At any rate, it’s now time to turn to an examination of the other classic about belief, this one on the side of skepticism: William K. Clifford’s “The Ethics of Belief,” published in 1877. I will not spoil anything if I tell you right now that I found it much, much more convincing than James’ effort. But let’s take a look at the details.

Clifford’s essay is divided into three parts: The duty of inquiry, The weight of authority, and The limits of inference. The “duty of inquiry” begins with a couple of hypothetical examples, one concerning a ship owner who has reasons to suspect that his ship needs substantial repairs but who manages to (genuinely, ex hypothesis) convince himself that she can take another voyage at sea. Turns out she couldn’t: the ship, cargo and crew are lost, and the owner pockets the insurance with a clear conscience. For a modern equivalent, think of the Wall Streeters who caused the 2008 collapse of the world economy — sans the assumption that they did not know better.

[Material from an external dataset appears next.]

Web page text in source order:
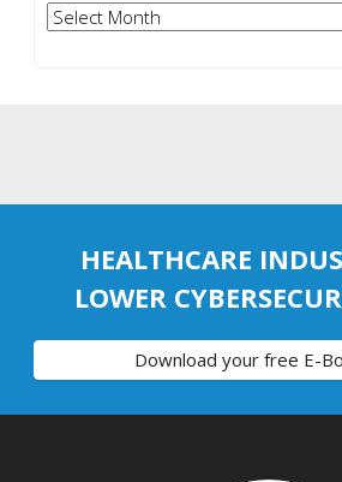
Archives
HEALTHCARE
LOWER
Download your free E-

The second example will remind the modern reader of Faux News: it concerns some “agitators” who publish unfounded pamphlets for political-religious purposes, with the aim of discrediting people belonging to another faction. Turns out, there was no factual basis to the agitators’ accusations (think Sarah Palin and the “death panels,” to pick on one of too many pertinent recent cases).

Clifford makes an important distinction between the truth / falsity of a given notion and whether one has sufficient grounds to believe said notion: “the question is not whether their belief was true or false, but whether they entertained it on wrong grounds. ... Every one of them, if he chose to examine himself in foro conscientiae, would know that he had acquired and nourished a belief, when he had no right to believe on such evidence as was before him; and therein he would know that he had done a wrong thing.”

I love the image of a “foro conscientae,” and have amused myself thinking that maybe even Sean Hannity has such a locus in his conscience, where he does — however dimly — realize that he is no different from Clifford’s agitators. But I quickly concluded that Hannity probably does not have any such foro. Still, the point remains, Clifford frames the issue of belief as a moral one. As he famously put it, in the very same first section of the essay, “it is wrong always, everywhere, and for anyone, to believe anything upon insufficient evidence.”

But why, exactly? On what grounds does Clifford claim that believing something without (or, worse, in spite of) sufficient evidence is not just an epistemic error, but amounts to a moral one? Because “No real belief, however trifling and fragmentary it may seem, is ever truly insignificant; it prepares us to receive more of its like, confirms those which resembled it before, and weakens others; and so gradually it lays a stealthy train in our inmost thoughts, which may someday explode into overt action, and leave its stamp upon our character for ever.” That is, bad beliefs, and a general attitude of not looking seriously into the evidence, form a mental habit that leads to un-virtue. You begin by accepting small bullshit, you end up believing in big bullshit. You don’t question astrology and horoscopes, you end up believing an unscrupulous politician who tells you that we need to invade another country because it harbors invisible weapons of mass destruction...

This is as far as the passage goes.